It is actually very simple. To solve an equation of the form:
x^3 + a x^2 + b x + c = 0
you follow the following steps.
First, get rid of the quadratic term
a x^2 using the substitution:
x = y - a/3
This step is analogous to how you solve the quadratic equation when you write it as a perfect square.
In this case we aren't finshed yet as the equation now is of the form:
y^3 + p y + q = 0
How do we solve this equation?
Consider the identity:
(a+b)^3 = a^3 + 3a^2b + 3ab^2 + b^3
We can rewrite the right hand side as follows:
a^3 + 3a^2b + 3ab^2 + b^3 =
a^3 + b^3 + 3ab(a+b)
So, we have:
(a+b)^3 = 3ab(a+b)+ a^3 + b^3 ---->
(a+b)^3 - 3ab(a+b) - [a^3+b^3] = 0
Of course, this equation is always satisfied whatever values for a and b you substitute in it. Now, if we choose a and b such that:
3ab = -p (1)
a^3 + b^3 = -q (2)
Then:
(a+b)^3 +p(a+b) + q = 0
so y = a + b is then the solution we are looking for.
So, it all boils down to solving equations (1) and (2) for a and b.

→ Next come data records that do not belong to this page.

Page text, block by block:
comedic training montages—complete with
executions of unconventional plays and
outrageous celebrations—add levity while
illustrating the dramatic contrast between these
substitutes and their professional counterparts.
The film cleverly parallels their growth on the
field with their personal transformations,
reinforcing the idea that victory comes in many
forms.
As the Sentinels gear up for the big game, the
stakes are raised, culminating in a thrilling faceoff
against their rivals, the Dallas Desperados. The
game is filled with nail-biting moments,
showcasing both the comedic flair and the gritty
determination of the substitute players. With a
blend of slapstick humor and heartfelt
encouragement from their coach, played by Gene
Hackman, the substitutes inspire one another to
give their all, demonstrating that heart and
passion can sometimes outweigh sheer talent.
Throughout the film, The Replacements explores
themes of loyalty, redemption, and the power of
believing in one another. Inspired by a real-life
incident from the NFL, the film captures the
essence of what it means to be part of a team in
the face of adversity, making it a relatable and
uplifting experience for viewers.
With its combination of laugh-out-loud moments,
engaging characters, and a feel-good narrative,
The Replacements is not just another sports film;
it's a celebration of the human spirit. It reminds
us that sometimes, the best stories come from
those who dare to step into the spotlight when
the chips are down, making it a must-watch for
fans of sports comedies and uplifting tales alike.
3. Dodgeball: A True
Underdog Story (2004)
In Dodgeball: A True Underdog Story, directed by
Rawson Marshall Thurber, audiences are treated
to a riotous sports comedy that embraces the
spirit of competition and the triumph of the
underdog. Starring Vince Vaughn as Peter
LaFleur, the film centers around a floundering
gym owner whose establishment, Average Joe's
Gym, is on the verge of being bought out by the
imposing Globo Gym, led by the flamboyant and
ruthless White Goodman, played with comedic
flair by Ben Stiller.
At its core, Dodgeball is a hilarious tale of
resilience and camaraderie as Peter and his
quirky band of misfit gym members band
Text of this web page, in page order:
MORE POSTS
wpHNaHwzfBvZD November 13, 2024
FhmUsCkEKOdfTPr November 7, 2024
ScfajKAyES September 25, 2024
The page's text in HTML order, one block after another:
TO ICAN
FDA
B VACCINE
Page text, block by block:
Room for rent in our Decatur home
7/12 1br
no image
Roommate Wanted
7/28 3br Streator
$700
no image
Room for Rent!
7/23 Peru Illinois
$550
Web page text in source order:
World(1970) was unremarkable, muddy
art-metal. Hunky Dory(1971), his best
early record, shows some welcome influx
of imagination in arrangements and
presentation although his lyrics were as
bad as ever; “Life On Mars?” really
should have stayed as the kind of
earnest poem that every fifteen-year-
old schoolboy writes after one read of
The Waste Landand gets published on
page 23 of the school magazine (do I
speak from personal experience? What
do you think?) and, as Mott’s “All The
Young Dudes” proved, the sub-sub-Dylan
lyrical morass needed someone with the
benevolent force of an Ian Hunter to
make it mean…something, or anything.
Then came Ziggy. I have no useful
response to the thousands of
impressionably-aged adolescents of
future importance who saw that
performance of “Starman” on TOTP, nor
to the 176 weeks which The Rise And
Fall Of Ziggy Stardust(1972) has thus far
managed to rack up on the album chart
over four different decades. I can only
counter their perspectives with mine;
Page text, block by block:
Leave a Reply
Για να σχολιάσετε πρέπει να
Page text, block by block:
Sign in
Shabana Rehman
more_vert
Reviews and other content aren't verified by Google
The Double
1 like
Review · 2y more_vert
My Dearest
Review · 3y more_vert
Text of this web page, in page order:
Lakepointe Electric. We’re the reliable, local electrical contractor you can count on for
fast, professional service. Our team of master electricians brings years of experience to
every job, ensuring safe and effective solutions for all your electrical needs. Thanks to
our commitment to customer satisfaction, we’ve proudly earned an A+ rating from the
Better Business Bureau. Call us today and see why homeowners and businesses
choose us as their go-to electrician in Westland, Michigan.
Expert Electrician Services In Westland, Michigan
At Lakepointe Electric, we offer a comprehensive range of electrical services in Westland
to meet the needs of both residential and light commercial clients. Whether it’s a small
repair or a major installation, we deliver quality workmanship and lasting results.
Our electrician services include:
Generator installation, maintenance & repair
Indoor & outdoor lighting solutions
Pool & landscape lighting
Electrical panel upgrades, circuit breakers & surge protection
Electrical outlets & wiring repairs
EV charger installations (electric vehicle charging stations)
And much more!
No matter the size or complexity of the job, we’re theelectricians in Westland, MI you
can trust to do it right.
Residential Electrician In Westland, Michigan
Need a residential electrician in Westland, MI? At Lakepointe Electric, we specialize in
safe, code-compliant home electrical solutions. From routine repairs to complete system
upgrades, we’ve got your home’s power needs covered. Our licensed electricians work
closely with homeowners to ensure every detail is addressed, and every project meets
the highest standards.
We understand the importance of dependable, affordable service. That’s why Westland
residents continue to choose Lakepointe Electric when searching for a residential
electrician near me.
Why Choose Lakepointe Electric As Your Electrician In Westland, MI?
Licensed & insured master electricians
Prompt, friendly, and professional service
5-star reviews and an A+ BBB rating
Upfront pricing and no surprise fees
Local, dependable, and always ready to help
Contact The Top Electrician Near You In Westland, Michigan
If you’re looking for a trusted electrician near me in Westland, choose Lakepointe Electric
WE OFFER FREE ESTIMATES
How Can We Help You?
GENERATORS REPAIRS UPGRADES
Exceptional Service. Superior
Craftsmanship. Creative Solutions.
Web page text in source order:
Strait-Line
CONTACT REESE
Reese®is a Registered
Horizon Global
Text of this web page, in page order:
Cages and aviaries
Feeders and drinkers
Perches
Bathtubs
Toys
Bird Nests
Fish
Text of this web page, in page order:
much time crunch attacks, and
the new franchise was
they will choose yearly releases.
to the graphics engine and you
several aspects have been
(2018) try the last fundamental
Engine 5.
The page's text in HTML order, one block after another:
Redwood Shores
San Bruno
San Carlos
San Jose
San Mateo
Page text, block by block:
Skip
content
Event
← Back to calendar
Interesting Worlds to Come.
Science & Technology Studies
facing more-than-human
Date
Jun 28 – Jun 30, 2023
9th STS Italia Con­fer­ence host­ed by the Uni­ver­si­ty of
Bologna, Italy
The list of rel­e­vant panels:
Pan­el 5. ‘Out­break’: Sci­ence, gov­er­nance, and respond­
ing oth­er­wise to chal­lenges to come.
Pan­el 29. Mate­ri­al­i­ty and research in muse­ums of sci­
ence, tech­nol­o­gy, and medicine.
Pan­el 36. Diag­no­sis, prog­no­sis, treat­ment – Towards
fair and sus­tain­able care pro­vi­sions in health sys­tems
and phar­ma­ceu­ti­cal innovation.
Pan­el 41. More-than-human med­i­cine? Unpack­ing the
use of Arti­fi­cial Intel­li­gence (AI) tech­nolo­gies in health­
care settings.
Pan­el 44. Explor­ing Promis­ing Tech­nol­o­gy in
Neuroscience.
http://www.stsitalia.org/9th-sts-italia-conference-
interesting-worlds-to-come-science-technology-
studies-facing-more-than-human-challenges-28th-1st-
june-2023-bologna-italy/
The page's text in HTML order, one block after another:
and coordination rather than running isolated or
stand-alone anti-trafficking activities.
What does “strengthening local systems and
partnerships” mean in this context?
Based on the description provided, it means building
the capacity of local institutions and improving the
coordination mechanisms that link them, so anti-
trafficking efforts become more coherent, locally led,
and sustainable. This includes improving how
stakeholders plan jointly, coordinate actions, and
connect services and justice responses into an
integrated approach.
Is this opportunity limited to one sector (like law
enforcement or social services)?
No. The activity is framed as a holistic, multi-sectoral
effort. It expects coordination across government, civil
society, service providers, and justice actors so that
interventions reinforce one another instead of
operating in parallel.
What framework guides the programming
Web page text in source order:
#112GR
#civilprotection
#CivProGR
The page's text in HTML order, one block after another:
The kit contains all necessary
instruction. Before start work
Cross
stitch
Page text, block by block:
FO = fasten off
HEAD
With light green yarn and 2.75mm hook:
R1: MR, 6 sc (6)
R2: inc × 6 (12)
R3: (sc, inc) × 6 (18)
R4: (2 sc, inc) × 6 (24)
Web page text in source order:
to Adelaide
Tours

If you thake the third power of (1):
27 a^3b^3 = -p^3
So, if we put A = a^3 and B = B^3, we have:
A*B = -p^3/27
A + B = -q
If you eliminate, say, B , you get a quadratic equation for A which you know how to solve. You then only need to pay attention when you extract the cube roots to find a and b. Equation (1) has to be satisfied, which means that if you choose one of the three possible complex cube roots for A, the root for B is fixed.